Updated io-bm and results from system I was working on

For those who aren’t aware, I had written (a long, long time ago) a simple IO benchmark test, when I had been displeased with the (at the time) standard tools. Since then fio has come out and been quite useful, though somewhat orthogonal to what I wanted to use.

The new results are at the bottom, I’ll explain later.

Let me explain. At a high level, you want your test runs on your IO system to place your system under heavy sustained load, to explore the holistic system behavior. Micro benchmarks are great to give you a sense of how various subsystems perform. They aren’t so good at holistic system performance. It was the latter I was after.

The common tools at the time (pre-fio) were extensively used. But system architects/builders/designers at the time noticed that in many cases, the tools didn’t even generate IO traffic, that much of what they were doing wound up playing games in cache. Which is great if your storage system is nothing but cache. Its terrible if your IO patterns are not cache friendly.

I wanted tooling that allowed me to explore that region where cache was irrelevant … or actually unhelpful. This provides a lower bound on your performance. This is what your customers will actually see in day to day use, not what they think they will get by reading marketing blurbs.

So I wrote io-bm. You can pick it up at the repository.

Basically io-bm lets you construct an MPI an OpenMP based binary. Here is an example of me running the openmp version on my deskside system bender.

joe@bender:~/dev/io-bm$ ./run-openmp.bash 
 starting parallel region
  write_flag set
  direct IO set
 N=1 gigabytes will be written in total
 each thread will output 0.250 gigabytes
 [tid=0] page size                     … 4096 bytes 
 [tid=0] number of elements per buffer … 131072  
 [tid=0] number of buffers per file    … 256  
 Thread=000: total IO = 256 MB , time = 2.254 s IO bandwidth = 113.574 MB/s
 Thread=001: total IO = 256 MB , time = 5.205 s IO bandwidth = 49.181 MB/s
 Thread=002: total IO = 256 MB , time = 7.944 s IO bandwidth = 32.224 MB/s
 Thread=003: total IO = 256 MB , time = 9.153 s IO bandwidth = 27.970 MB/s
 Total time = 9.175 s, B = 111.613 MB/s

Now running the same thing with MPI. Different location, this one is an SSD

joe@bender:~/dev/io-bm$ ./run-mpi.bash 
 Thread=00000: host=bender time = 2.822 s IO bandwidth = 90.725 MB/s
 Thread=00001: host=bender time = 2.978 s IO bandwidth = 85.973 MB/s
 Thread=00002: host=bender time = 3.093 s IO bandwidth = 82.766 MB/s
 Thread=00003: host=bender time = 3.133 s IO bandwidth = 81.701 MB/s
 Naive linear bandwidth summation = 341.165 MB/s
 More precise calculation of Bandwidth = 326.803 MB/s

The write performance matches this SSD and above spinning rust drive perfectly. Io-bm is a very good tool to inject real IO. You can use it to measure cache performance as well if you wish. Just turn off direct io (remove the -d switch).

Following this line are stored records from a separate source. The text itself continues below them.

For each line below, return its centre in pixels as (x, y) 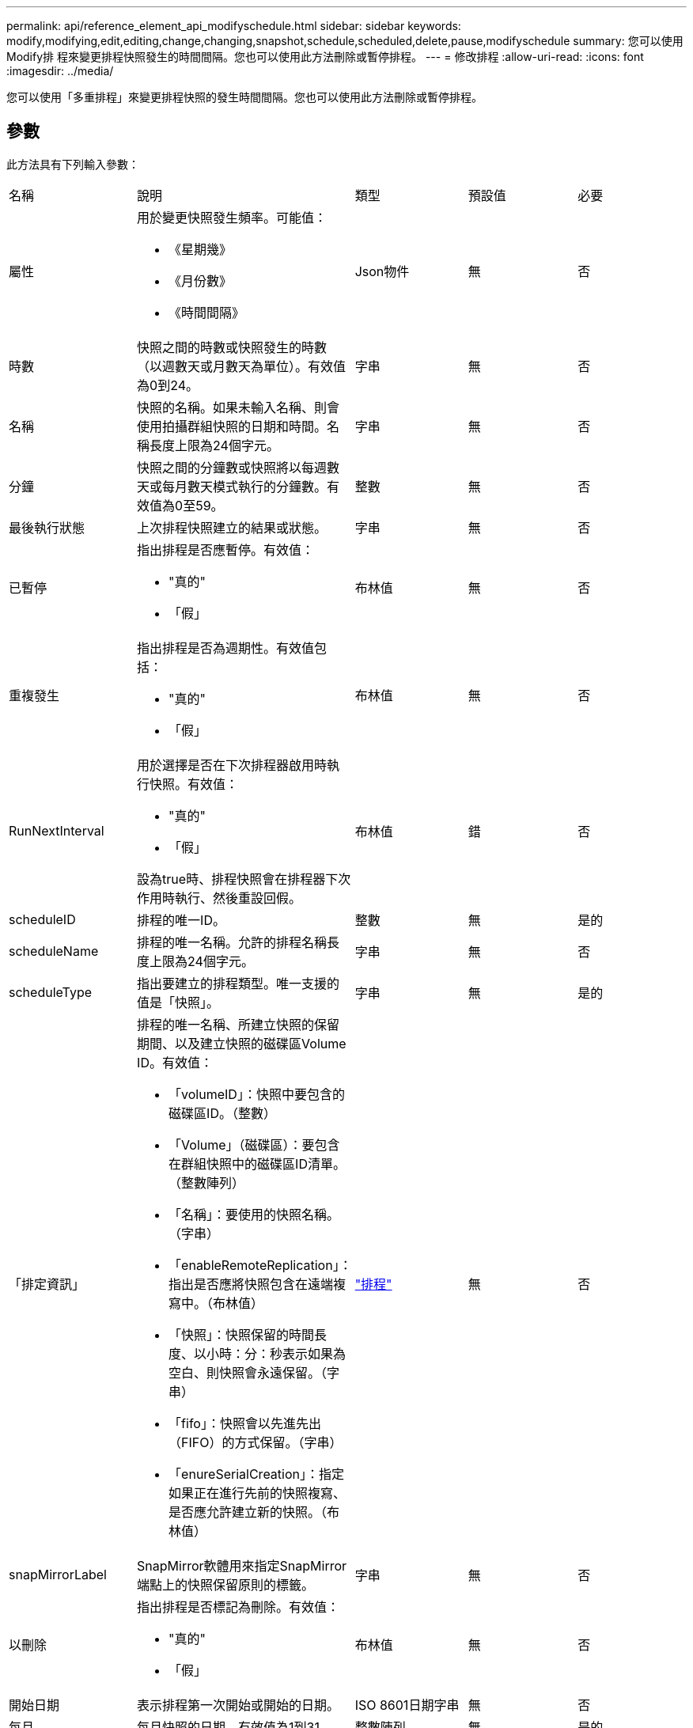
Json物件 (382, 271)
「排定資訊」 (47, 1284)
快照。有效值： (194, 784)
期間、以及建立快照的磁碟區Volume (242, 1043)
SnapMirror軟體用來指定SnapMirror (242, 1565)
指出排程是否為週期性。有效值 (226, 648)
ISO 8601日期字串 (407, 1705)
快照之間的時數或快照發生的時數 (232, 347)

Ok. I had a chance during some of the testing I’d been engaged in over the last few weeks, to run it on a large clusterstor system. The original test I had run in 2014 showed I could sustain 2TB write in about 73 seconds. That works out to about 36.5 seconds per TB, on a 1PB system (at that time), of 8 nodes of Scalable Informatics Unison storage. All spinning disk, no cache beyond local disk cache on the spinning rust drives. Roughly 20 drives per LUN, each box held 60 drives. 8 boxes total, 24 LUNs total, using FDR IB. Each box was measured as being able to provide (at the time) roughly 11GB/s raw to/from all the drives. After RAIDing them (RAID6), we sustained about 7.5GB/s, or 2.5GB/s per LUN. The IB 56Gbit network could provide around 6GB/s maximum sustained to each box. Giving us an upper pragmatic number of about 48 GB/s.

We sustained 46 GB/s in live customer tests with this tool, at their site. That’s quite good, even now. 5 years ago, it was phenomenal.

For this clusterstor, there are about double the number of storage units, 84 drives versus 60. Roughly 2.3x the number of drives. RAID is different. Using EDR (100Gb) connection, so you should expect about 10.8 GB/s per box. For the number of units we had, this would correspond to about 139GB/s actual.

In my measurements (using the MPI version), a single node was able to hit about 10 GB/s. When I ran on 2 rack full of clients, I was able to sustain about 100 GB/s. When I doubled this to 4 rack full of clients, I hit a sustained 130 GB/s. No tuning on the file system to do this. Just pushing bits hard and fast.

This was wonderful.

I tried the 2TB write, but for some odd reason, I could only do a 1.6TB write. Not sure why 2TB failed. But still, watching that complete in under 14 second on this system made me happy.